§ Work instruction
Return every line from the listing where the word "Give" occurs.

§ Records

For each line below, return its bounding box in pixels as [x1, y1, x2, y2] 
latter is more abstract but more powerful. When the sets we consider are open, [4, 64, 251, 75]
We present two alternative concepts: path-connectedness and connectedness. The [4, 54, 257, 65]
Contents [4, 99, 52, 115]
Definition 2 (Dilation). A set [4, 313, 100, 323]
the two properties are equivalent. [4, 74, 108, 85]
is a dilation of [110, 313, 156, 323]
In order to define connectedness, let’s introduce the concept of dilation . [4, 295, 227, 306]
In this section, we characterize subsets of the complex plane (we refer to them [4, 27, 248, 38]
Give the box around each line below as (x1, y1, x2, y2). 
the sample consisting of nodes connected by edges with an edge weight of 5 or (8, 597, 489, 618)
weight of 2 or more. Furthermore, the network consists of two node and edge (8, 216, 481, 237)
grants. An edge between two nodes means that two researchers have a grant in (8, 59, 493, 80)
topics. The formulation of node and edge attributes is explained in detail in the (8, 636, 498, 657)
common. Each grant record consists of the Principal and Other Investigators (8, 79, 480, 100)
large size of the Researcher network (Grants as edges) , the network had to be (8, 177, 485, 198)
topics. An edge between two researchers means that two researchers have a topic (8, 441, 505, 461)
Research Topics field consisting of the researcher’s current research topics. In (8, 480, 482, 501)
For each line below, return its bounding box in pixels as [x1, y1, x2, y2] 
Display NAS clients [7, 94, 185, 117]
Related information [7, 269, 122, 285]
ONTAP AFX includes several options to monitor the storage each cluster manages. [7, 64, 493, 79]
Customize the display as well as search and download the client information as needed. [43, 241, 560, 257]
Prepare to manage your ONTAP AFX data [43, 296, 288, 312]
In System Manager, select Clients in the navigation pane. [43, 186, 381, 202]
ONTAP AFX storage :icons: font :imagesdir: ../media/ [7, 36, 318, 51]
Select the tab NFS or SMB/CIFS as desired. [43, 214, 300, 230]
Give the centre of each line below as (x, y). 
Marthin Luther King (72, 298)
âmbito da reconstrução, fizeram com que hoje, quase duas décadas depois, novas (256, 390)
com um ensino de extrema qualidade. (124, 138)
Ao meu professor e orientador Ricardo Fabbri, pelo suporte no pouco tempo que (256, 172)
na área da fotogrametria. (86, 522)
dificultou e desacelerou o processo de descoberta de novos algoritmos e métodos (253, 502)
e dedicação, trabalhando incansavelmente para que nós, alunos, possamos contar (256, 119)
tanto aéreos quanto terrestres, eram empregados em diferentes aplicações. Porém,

§ Answer for this exercise
Give the box around each line below as (x1, y1, x2, y2). 
Give the centre of each line below as (x, y). 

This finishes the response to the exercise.